**Your instructions**
Print only the lines below from the one with "Fort Lauderdale Oct 10 - Oct 17October" to the one with "Maximizing your Lenovo", both included, exactly as they stand. Leave pictures out.

** Opening Exercise data block **

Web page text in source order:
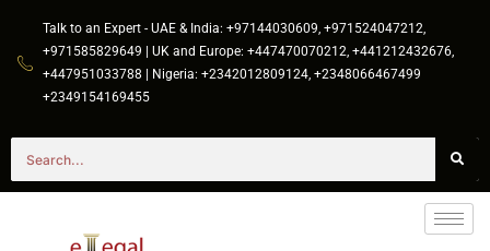
Talk to an Expert - UAE & India: +97144030609, +971524047212,
+971585829649 | UK and Europe: +447470070212, +441212432676,
+447951033788 | Nigeria: +2342012809124, +2348066467499
+2349154169455
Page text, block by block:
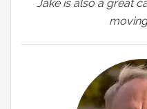
Jake is also a great
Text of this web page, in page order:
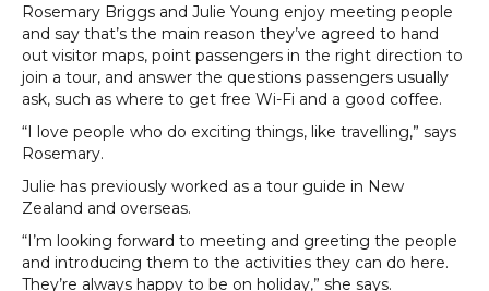
Rosemary Briggs and Julie Young enjoy meeting people
and say that’s the main reason they’ve agreed to hand
out visitor maps, point passengers in the right direction to
join a tour, and answer the questions passengers usually
ask, such as where to get free Wi-Fi and a good coffee.
“I love people who do exciting things, like travelling,” says
Rosemary.
Julie has previously worked as a tour guide in New
Zealand and overseas.
“I’m looking forward to meeting and greeting the people
and introducing them to the activities they can do here.
They’re always happy to be on holiday,” she says.
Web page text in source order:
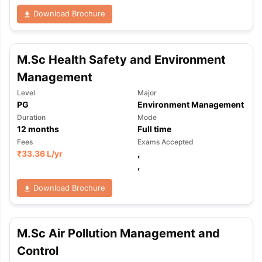
Tips GRE Exam Guide
Reading (Sets 1-12)
Download Brochure
M.Sc Health Safety and Environment
Management
Level
PG
Major
Environment Management
Duration
12 months
Mode
Full time
Fees
₹33.36 L/yr
Exams Accepted
,
,
Download Brochure
M.Sc Air Pollution Management and
Control
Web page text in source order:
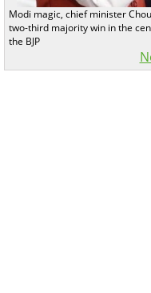
Modi magic, chief minister
two-third majority win in the
the BJP
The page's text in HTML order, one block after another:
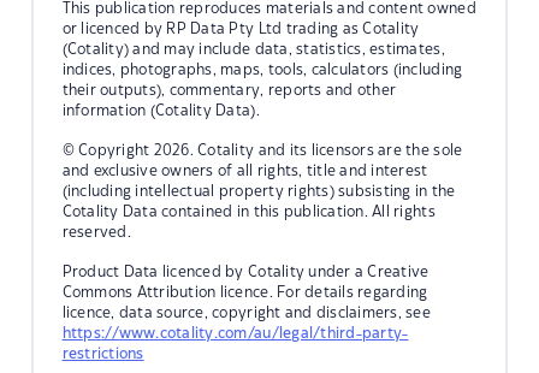
This publication reproduces materials and content owned
or licenced by RP Data Pty Ltd trading as Cotality
(Cotality) and may include data, statistics, estimates,
indices, photographs, maps, tools, calculators (including
their outputs), commentary, reports and other
information (Cotality Data).
© Copyright 2026. Cotality and its licensors are the sole
and exclusive owners of all rights, title and interest
(including intellectual property rights) subsisting in the
Cotality Data contained in this publication. All rights
reserved.
Product Data licenced by Cotality under a Creative
Commons Attribution licence. For details regarding
licence, data source, copyright and disclaimers, see
https://www.cotality.com/au/legal/third-party-
restrictions
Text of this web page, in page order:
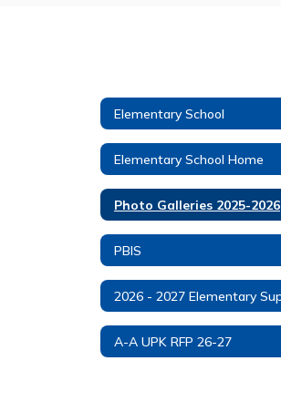
Elementary School
Elementary School Home
Photo Galleries 2025-2026
PBIS
A-A UPK RFP 26-27
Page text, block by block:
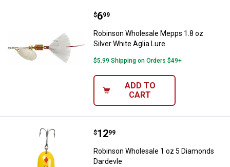
Robinson Wholesale Mepps 1.8
Price:
$6
. 99
Robinson Wholesale Mepps 1.8 oz
Silver White Aglia Lure
$5.99 Shipping on Orders $49+
ADD TO
CART
Robinson Wholesale 1 oz 5
Price:
$12
. 99
Robinson Wholesale 1 oz 5 Diamonds
Dardevle
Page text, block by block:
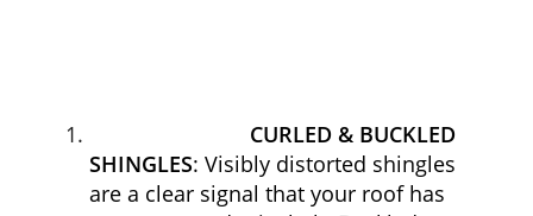
CURLED & BUCKLED
SHINGLES: Visibly distorted shingles
are a clear signal that your roof has
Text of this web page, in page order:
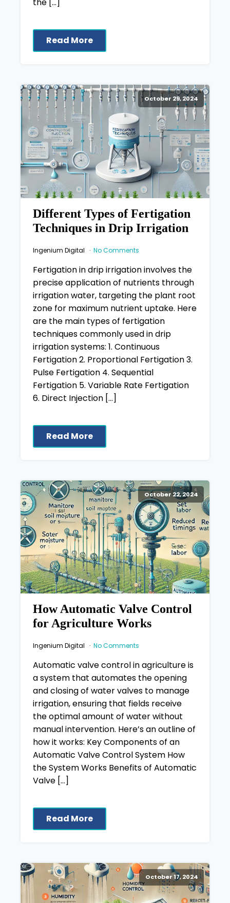
Read More
October 29, 2024
Different Types of Fertigation
Techniques in Drip Irrigation
Ingenium Digital No Comments
Fertigation in drip irrigation involves the
precise application of nutrients through
irrigation water, targeting the plant root
zone for maximum nutrient uptake. Here
are the main types of fertigation
techniques commonly used in drip
irrigation systems: 1. Continuous
Fertigation 2. Proportional Fertigation 3.
Pulse Fertigation 4. Sequential
Fertigation 5. Variable Rate Fertigation
6. Direct Injection […]
Read More
October 22, 2024
How Automatic Valve Control
for Agriculture Works
Ingenium Digital No Comments
Automatic valve control in agriculture is
a system that automates the opening
and closing of water valves to manage
irrigation, ensuring that fields receive
the optimal amount of water without
manual intervention. Here’s an outline of
how it works: Key Components of an
Automatic Valve Control System How
the System Works Benefits of Automatic
Valve […]
Read More
October 17, 2024
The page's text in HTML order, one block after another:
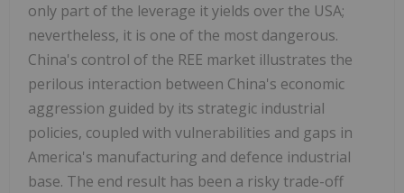
only part of the leverage it yields over the USA;
nevertheless, it is one of the most dangerous.
China's control of the REE market illustrates the
perilous interaction between China's economic
aggression guided by its strategic industrial
policies, coupled with vulnerabilities and gaps in
America's manufacturing and defence industrial
base. The end result has been a risky trade-off
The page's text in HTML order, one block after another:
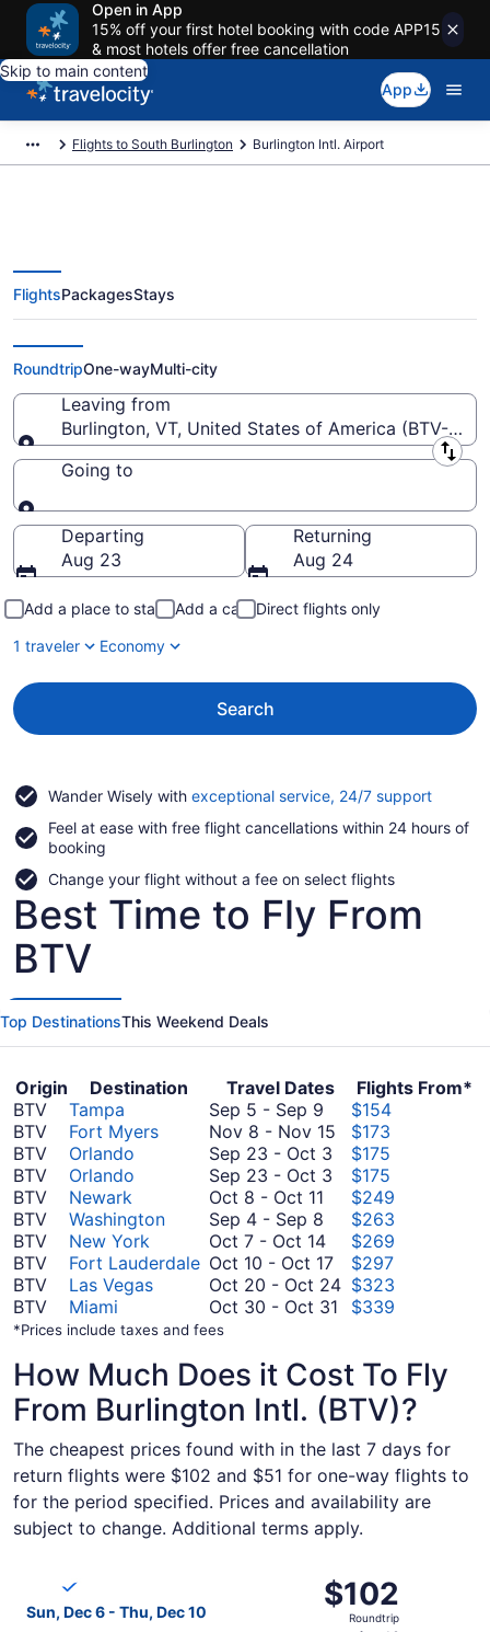
Open in App
15% off your first hotel booking with code APP15
& most hotels offer free cancellation
Skip to main content
App
Flights to South Burlington Burlington Intl. Airport
Flights from Burlington Intl.
Airport (BTV) to anywhere
FlightsPackagesStays
RoundtripOne-wayMulti-city
Leaving from
Burlington, VT, United States of America (BTV-
Leaving from
Going to
Going to
Departing
Aug 23
Returning
Aug 24
Add a place to stay Add a car
Direct flights only
1 traveler
Economy
Search
Wander Wisely with exceptional service, 24/7 supportOpens
a
Feel at ease with free flight cancellations within 24 hours of
booking
Change your flight without a fee on select flights
Best Time to Fly From
BTV
Top DestinationsThis Weekend Deals
Origin Destination Travel Dates
Flights From*
BTV
Tampa Sep 5 - Sep 9 September
5
to
September
$154
BTV
Fort Myers Nov 8 - Nov 15 November
November
15
$173
BTV
Orlando Sep 23 - Oct 3 September
23
October
$175
BTV
Orlando Sep 23 - Oct 3 September
23
October
3
$175
BTV
Newark Oct 8 - Oct 11 October
to
October
11
$249
BTV
Washington Sep 4 - Sep 8 September
4
to
September
8
$263
BTV
New York Oct 7 - Oct 14October
7
to
October
$269
BTV
Fort Lauderdale Oct 10 - Oct 17October
10
to
$297
BTV
Las Vegas Oct 20 - Oct 24October
20
24
$323
BTV
Miami Oct 30 - Oct 31 October
October
31
$339
*Prices include taxes and fees
How Much Does it Cost To Fly
From Burlington Intl. (BTV)?
The cheapest prices found with in the last 7 days for
return flights were $102 and $51 for one-way flights to
for the period specified. Prices and availability are
subject to change. Additional terms apply.
Sun, Dec 6 - Thu, Dec 10
$102
Roundtrip,
$102
Roundtrip
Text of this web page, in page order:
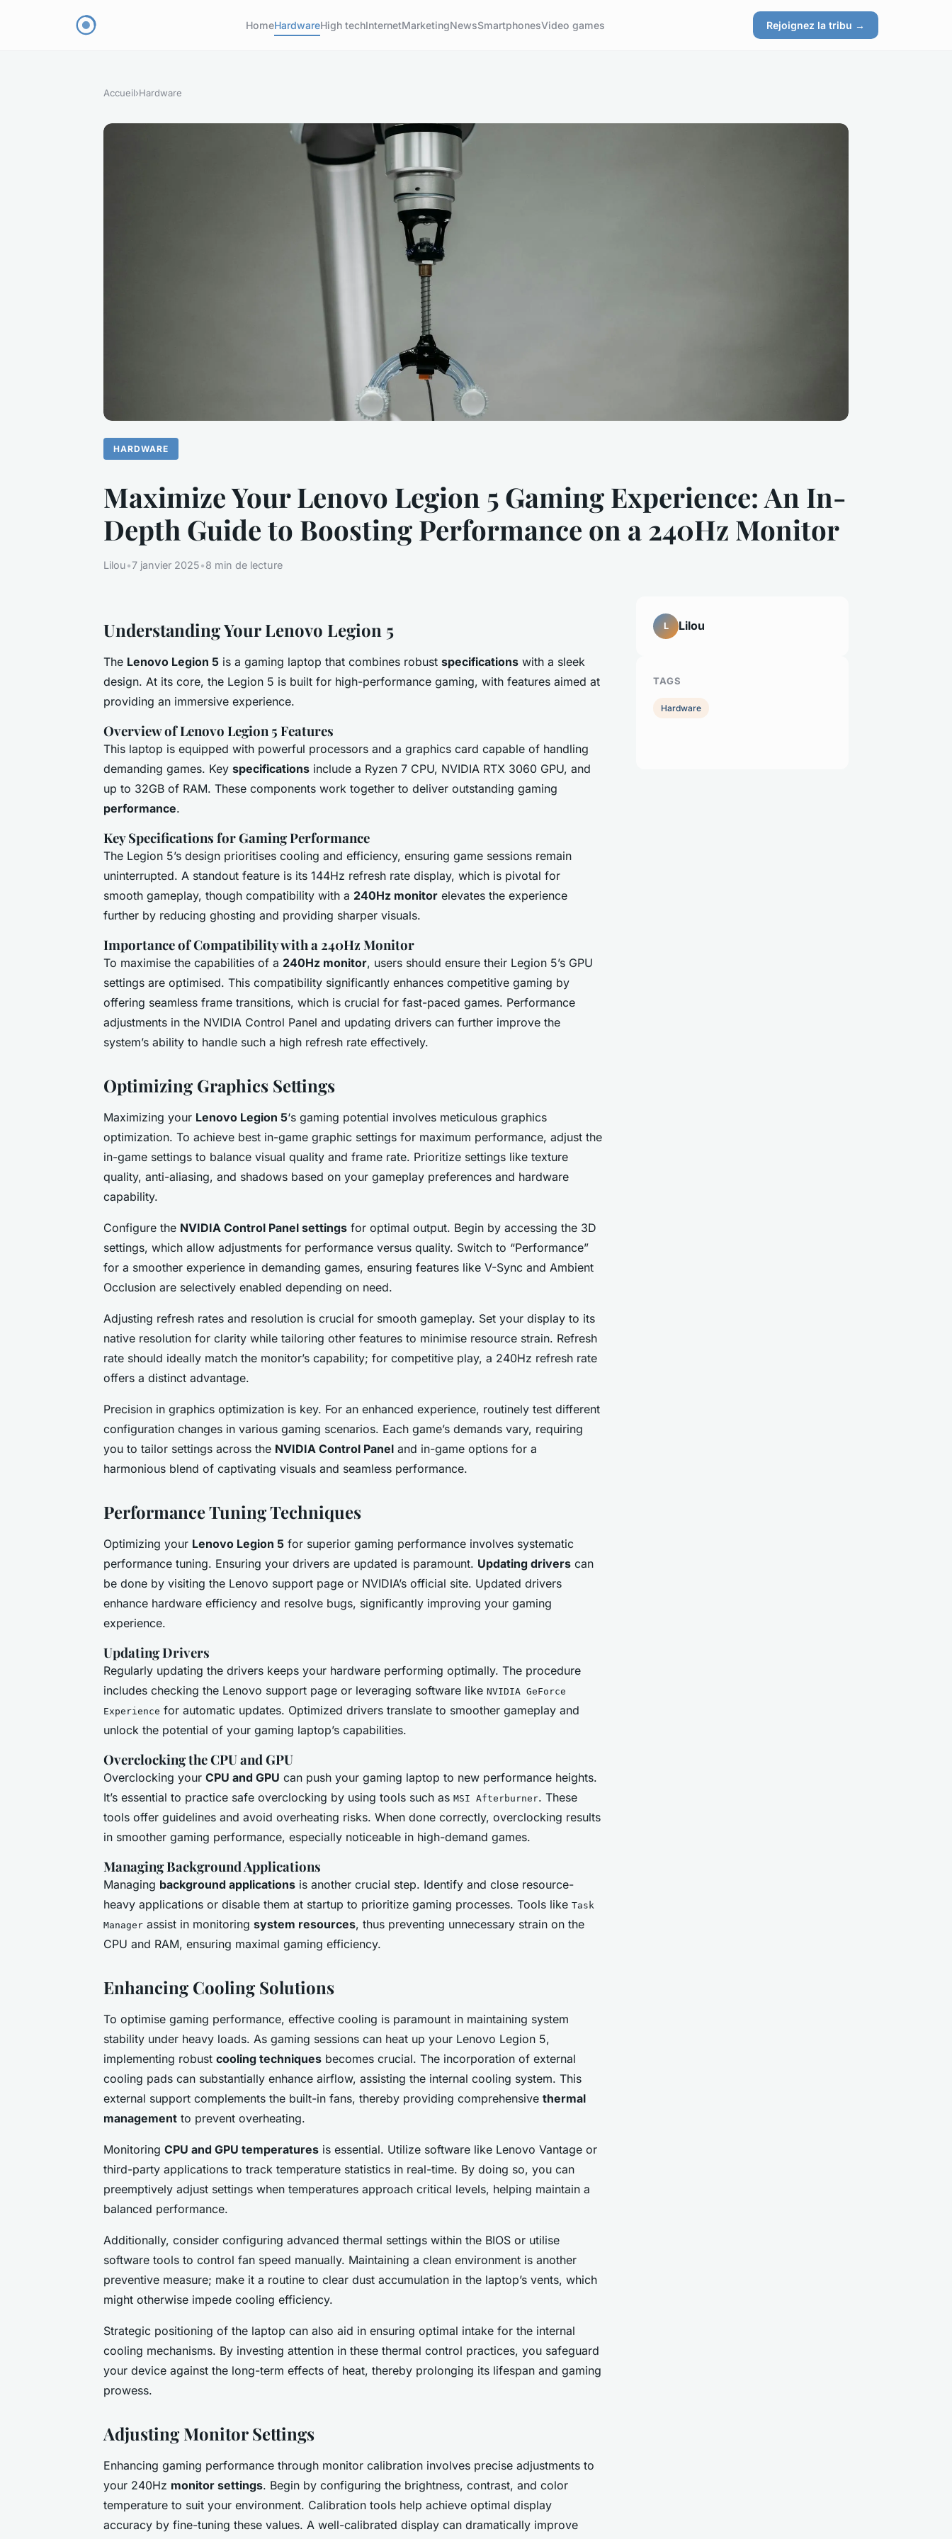
HomeHardwareHigh techInternetMarketingNewsSmartphonesVideo games Rejoignez la tribu →
Accueil›Hardware
HARDWARE
Maximize Your Lenovo Legion 5 Gaming Experience: An In-
Depth Guide to Boosting Performance on a 240Hz Monitor
Lilou•7 janvier 2025•8 min de lecture
Understanding Your Lenovo Legion 5
The Lenovo Legion 5 is a gaming laptop that combines robust specifications with a sleek
design. At its core, the Legion 5 is built for high-performance gaming, with features aimed at
providing an immersive experience.
Overview of Lenovo Legion 5 Features
This laptop is equipped with powerful processors and a graphics card capable of handling
demanding games. Key specifications include a Ryzen 7 CPU, NVIDIA RTX 3060 GPU, and
up to 32GB of RAM. These components work together to deliver outstanding gaming
performance.
Key Specifications for Gaming Performance
The Legion 5’s design prioritises cooling and efficiency, ensuring game sessions remain
uninterrupted. A standout feature is its 144Hz refresh rate display, which is pivotal for
smooth gameplay, though compatibility with a 240Hz monitor elevates the experience
further by reducing ghosting and providing sharper visuals.
Importance of Compatibility with a 240Hz Monitor
To maximise the capabilities of a 240Hz monitor, users should ensure their Legion 5’s GPU
settings are optimised. This compatibility significantly enhances competitive gaming by
offering seamless frame transitions, which is crucial for fast-paced games. Performance
adjustments in the NVIDIA Control Panel and updating drivers can further improve the
system’s ability to handle such a high refresh rate effectively.
Optimizing Graphics Settings
Maximizing your Lenovo Legion 5‘s gaming potential involves meticulous graphics
optimization. To achieve best in-game graphic settings for maximum performance, adjust the
in-game settings to balance visual quality and frame rate. Prioritize settings like texture
quality, anti-aliasing, and shadows based on your gameplay preferences and hardware
capability.
Configure the NVIDIA Control Panel settings for optimal output. Begin by accessing the 3D
settings, which allow adjustments for performance versus quality. Switch to “Performance”
for a smoother experience in demanding games, ensuring features like V-Sync and Ambient
Occlusion are selectively enabled depending on need.
Adjusting refresh rates and resolution is crucial for smooth gameplay. Set your display to its
native resolution for clarity while tailoring other features to minimise resource strain. Refresh
rate should ideally match the monitor’s capability; for competitive play, a 240Hz refresh rate
offers a distinct advantage.
Precision in graphics optimization is key. For an enhanced experience, routinely test different
configuration changes in various gaming scenarios. Each game’s demands vary, requiring
you to tailor settings across the NVIDIA Control Panel and in-game options for a
harmonious blend of captivating visuals and seamless performance.
Performance Tuning Techniques
Optimizing your Lenovo Legion 5 for superior gaming performance involves systematic
performance tuning. Ensuring your drivers are updated is paramount. Updating drivers can
be done by visiting the Lenovo support page or NVIDIA’s official site. Updated drivers
enhance hardware efficiency and resolve bugs, significantly improving your gaming
experience.
Updating Drivers
Regularly updating the drivers keeps your hardware performing optimally. The procedure
includes checking the Lenovo support page or leveraging software like NVIDIA GeForce
Experience for automatic updates. Optimized drivers translate to smoother gameplay and
unlock the potential of your gaming laptop’s capabilities.
Overclocking the CPU and GPU
Overclocking your CPU and GPU can push your gaming laptop to new performance heights.
It’s essential to practice safe overclocking by using tools such as MSI Afterburner. These
tools offer guidelines and avoid overheating risks. When done correctly, overclocking results
in smoother gaming performance, especially noticeable in high-demand games.
Managing Background Applications
Managing background applications is another crucial step. Identify and close resource-
heavy applications or disable them at startup to prioritize gaming processes. Tools like Task
Manager assist in monitoring system resources, thus preventing unnecessary strain on the
CPU and RAM, ensuring maximal gaming efficiency.
Enhancing Cooling Solutions
To optimise gaming performance, effective cooling is paramount in maintaining system
stability under heavy loads. As gaming sessions can heat up your Lenovo Legion 5,
implementing robust cooling techniques becomes crucial. The incorporation of external
cooling pads can substantially enhance airflow, assisting the internal cooling system. This
external support complements the built-in fans, thereby providing comprehensive thermal
management to prevent overheating.
Monitoring CPU and GPU temperatures is essential. Utilize software like Lenovo Vantage or
third-party applications to track temperature statistics in real-time. By doing so, you can
preemptively adjust settings when temperatures approach critical levels, helping maintain a
balanced performance.
Additionally, consider configuring advanced thermal settings within the BIOS or utilise
software tools to control fan speed manually. Maintaining a clean environment is another
preventive measure; make it a routine to clear dust accumulation in the laptop’s vents, which
might otherwise impede cooling efficiency.
Strategic positioning of the laptop can also aid in ensuring optimal intake for the internal
cooling mechanisms. By investing attention in these thermal control practices, you safeguard
your device against the long-term effects of heat, thereby prolonging its lifespan and gaming
prowess.
Adjusting Monitor Settings
Enhancing gaming performance through monitor calibration involves precise adjustments to
your 240Hz monitor settings. Begin by configuring the brightness, contrast, and color
temperature to suit your environment. Calibration tools help achieve optimal display
accuracy by fine-tuning these values. A well-calibrated display can dramatically improve
L Lilou
TAGS
Hardware
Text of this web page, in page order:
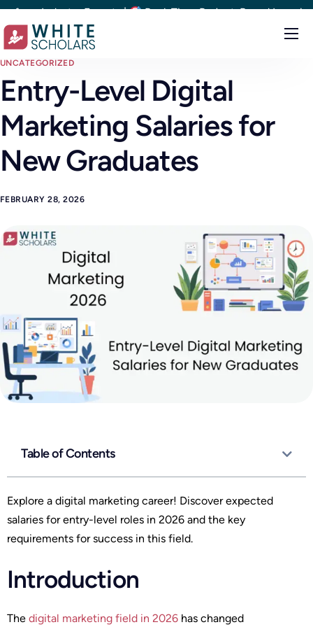
Industry Experts | Real-Time Project-Based Learning |
Courses
Demo
Upskill your team
About
Blog
UNCATEGORIZED
Entry-Level Digital
Marketing Salaries for
New Graduates
FEBRUARY 28, 2026
Table of Contents
Explore a digital marketing career! Discover expected
salaries for entry-level roles in 2026 and the key
requirements for success in this field.
Introduction
The digital marketing field in 2026 has changed
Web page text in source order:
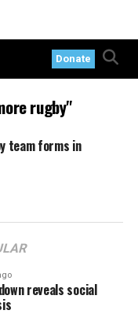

** Closing Exercise data block **

**Response for this exercise**
Fort Lauderdale Oct 10 - Oct 17October
10
to
$297
BTV
Las Vegas Oct 20 - Oct 24October
20
24
$323
BTV
Miami Oct 30 - Oct 31 October
October
31
$339
*Prices include taxes and fees
How Much Does it Cost To Fly
From Burlington Intl. (BTV)?
The cheapest prices found with in the last 7 days for
return flights were $102 and $51 for one-way flights to
for the period specified. Prices and availability are
subject to change. Additional terms apply.
Sun, Dec 6 - Thu, Dec 10
$102
Roundtrip,
$102
Roundtrip
Text of this web page, in page order:
HomeHardwareHigh techInternetMarketingNewsSmartphonesVideo games Rejoignez la tribu →
Accueil›Hardware
HARDWARE
Maximize Your Lenovo Legion 5 Gaming Experience: An In-
Depth Guide to Boosting Performance on a 240Hz Monitor
Lilou•7 janvier 2025•8 min de lecture
Understanding Your Lenovo Legion 5
The Lenovo Legion 5 is a gaming laptop that combines robust specifications with a sleek
design. At its core, the Legion 5 is built for high-performance gaming, with features aimed at
providing an immersive experience.
Overview of Lenovo Legion 5 Features
This laptop is equipped with powerful processors and a graphics card capable of handling
demanding games. Key specifications include a Ryzen 7 CPU, NVIDIA RTX 3060 GPU, and
up to 32GB of RAM. These components work together to deliver outstanding gaming
performance.
Key Specifications for Gaming Performance
The Legion 5’s design prioritises cooling and efficiency, ensuring game sessions remain
uninterrupted. A standout feature is its 144Hz refresh rate display, which is pivotal for
smooth gameplay, though compatibility with a 240Hz monitor elevates the experience
further by reducing ghosting and providing sharper visuals.
Importance of Compatibility with a 240Hz Monitor
To maximise the capabilities of a 240Hz monitor, users should ensure their Legion 5’s GPU
settings are optimised. This compatibility significantly enhances competitive gaming by
offering seamless frame transitions, which is crucial for fast-paced games. Performance
adjustments in the NVIDIA Control Panel and updating drivers can further improve the
system’s ability to handle such a high refresh rate effectively.
Optimizing Graphics Settings
Maximizing your Lenovo Legion 5‘s gaming potential involves meticulous graphics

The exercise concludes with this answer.